-- TASK --
Retype the lines below exactly, from the one that contains "If a visitor is in London, they" through the last, and leave every picture out.
━━━━━━━━━━━━━━━━
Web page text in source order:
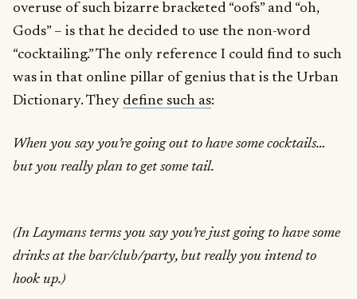
overuse of such bizarre bracketed “oofs” and “oh,
Gods” – is that he decided to use the non-word
“cocktailing.” The only reference I could find to such
was in that online pillar of genius that is the Urban
Dictionary. They define such as:
When you say you’re going out to have some cocktails…
but you really plan to get some tail.
(In Laymans terms you say you’re just going to have some
drinks at the bar/club/party, but really you intend to
hook up.)
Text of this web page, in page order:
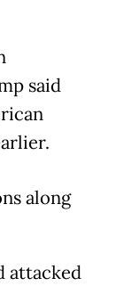
said
along
attacked
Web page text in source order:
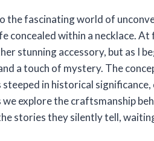
the fascinating world of
concealed within a necklace.
stunning accessory, but as I
a touch of mystery. The
steeped in historical
we explore the craftsmanship
stories they silently tell,
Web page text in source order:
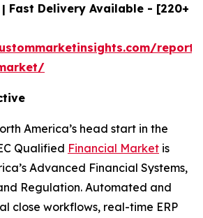
Fast Delivery Available - [220+
America’s head start in the
Qualified Financial Market is
Advanced Financial Systems,
Regulation. Automated and
close workflows, real-time ERP
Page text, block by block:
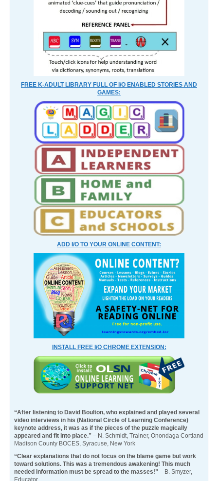
FREE K-ADULT LIBRARY FULL OF I/O ENABLED STORIES AND
GAMES:
ADD I/O TO YOUR ONLINE CONTENT:
INSTALL FREE I/O CHROME EXTENSION:
“After listening to David Boulton, who explained and played several
video interviews in his (National Circle of Learning Conference)
keynote address, it was as if the pieces of the puzzle magically
appeared and fit into place.” – N. Schmidt, Trainer, Onondaga Cortland
Madison County BOCES, Syracuse, New York
“Clear explanations that do not focus on the blame game but work
toward solutions. This was a tremendous awakening! This much
needed information must be spread to the masses!” – B. Smyzer,
Educator
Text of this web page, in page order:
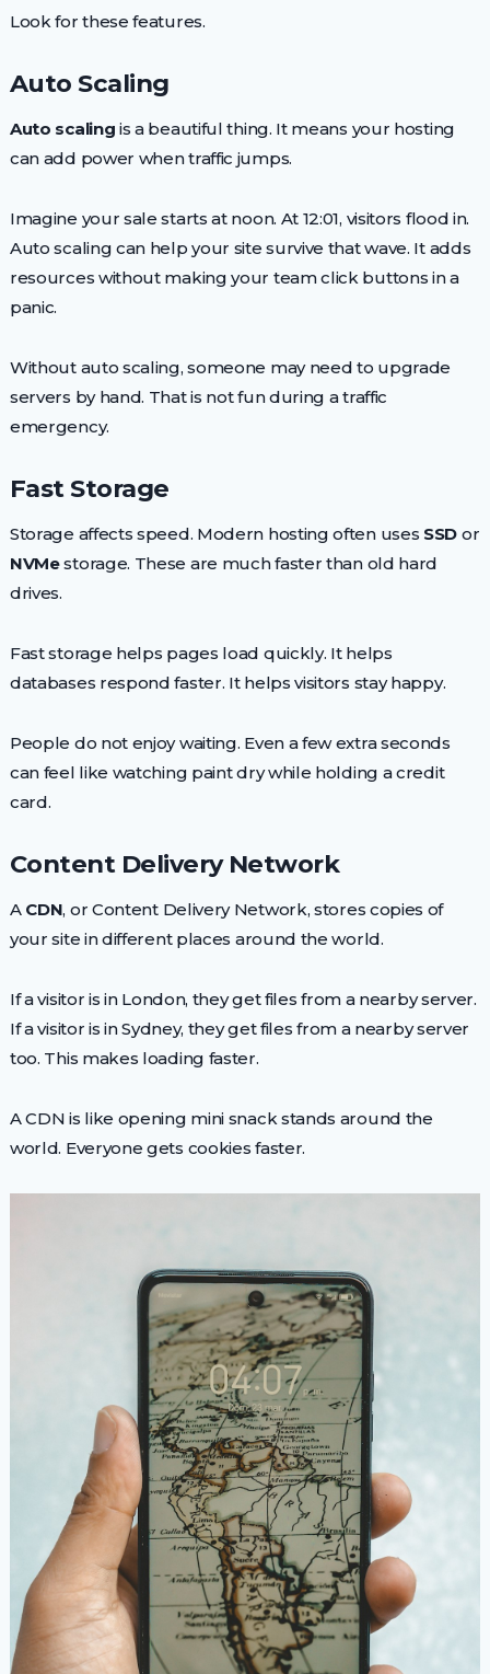
Look for these features.
Auto Scaling
Auto scaling is a beautiful thing. It means your hosting
can add power when traffic jumps.
Imagine your sale starts at noon. At 12:01, visitors flood in.
Auto scaling can help your site survive that wave. It adds
resources without making your team click buttons in a
panic.
Without auto scaling, someone may need to upgrade
servers by hand. That is not fun during a traffic
emergency.
Fast Storage
Storage affects speed. Modern hosting often uses SSD or
NVMestorage. These are much faster than old hard
drives.
Fast storage helps pages load quickly. It helps
databases respond faster. It helps visitors stay happy.
People do not enjoy waiting. Even a few extra seconds
can feel like watching paint dry while holding a credit
card.
Content Delivery Network
A CDN, or Content Delivery Network, stores copies of
your site in different places around the world.
If a visitor is in London, they get files from a nearby server.
If a visitor is in Sydney, they get files from a nearby server
too. This makes loading faster.
A CDN is like opening mini snack stands around the
world. Everyone gets cookies faster.
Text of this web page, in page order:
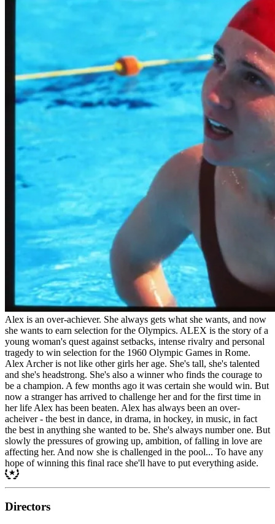
Alex is an over-achiever. She always gets what she wants, and now
she wants to earn selection for the Olympics. ALEX is the story of a
young woman's quest against setbacks, intense rivalry and personal
tragedy to win selection for the 1960 Olympic Games in Rome.
Alex Archer is not like other girls her age. She's tall, she's talented
and she's headstrong. She's also a winner who finds the courage to
be a champion. A few months ago it was certain she would win. But
now a stranger has arrived to challenge her and for the first time in
her life Alex has been beaten. Alex has always been an over-
acheiver - the best in dance, in drama, in hockey, in music, in fact
the best in anything she wanted to be. She's always number one. But
slowly the pressures of growing up, ambition, of falling in love are
affecting her. And now she is challenged in the pool... To have any
hope of winning this final race she'll have to put everything aside.
Directors
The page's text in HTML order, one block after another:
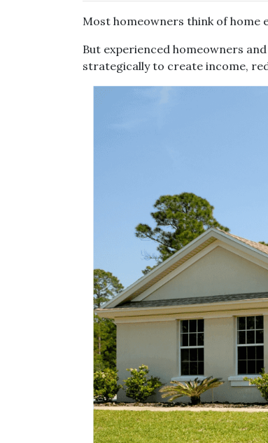
Most homeowners think of home
But experienced homeowners
strategically to create income,
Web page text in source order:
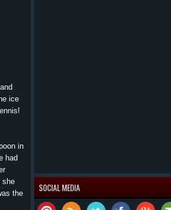
SOCIAL MEDIA
ice
in
had
she
the
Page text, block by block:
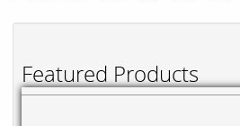
Featured Products
━━━━━━━━━━━━━━━━
-- EXPECTED ANSWER --
If a visitor is in London, they get files from a nearby server.
If a visitor is in Sydney, they get files from a nearby server
too. This makes loading faster.
A CDN is like opening mini snack stands around the
world. Everyone gets cookies faster.
Text of this web page, in page order:
Alex is an over-achiever. She always gets what she wants, and now
she wants to earn selection for the Olympics. ALEX is the story of a
young woman's quest against setbacks, intense rivalry and personal
tragedy to win selection for the 1960 Olympic Games in Rome.
Alex Archer is not like other girls her age. She's tall, she's talented
and she's headstrong. She's also a winner who finds the courage to
be a champion. A few months ago it was certain she would win. But
now a stranger has arrived to challenge her and for the first time in
her life Alex has been beaten. Alex has always been an over-
acheiver - the best in dance, in drama, in hockey, in music, in fact
the best in anything she wanted to be. She's always number one. But
slowly the pressures of growing up, ambition, of falling in love are
affecting her. And now she is challenged in the pool... To have any
hope of winning this final race she'll have to put everything aside.
Directors
The page's text in HTML order, one block after another:
Most homeowners think of home
But experienced homeowners
strategically to create income,
Web page text in source order:
SOCIAL MEDIA
ice
in
had
she
the
Page text, block by block:
Featured Products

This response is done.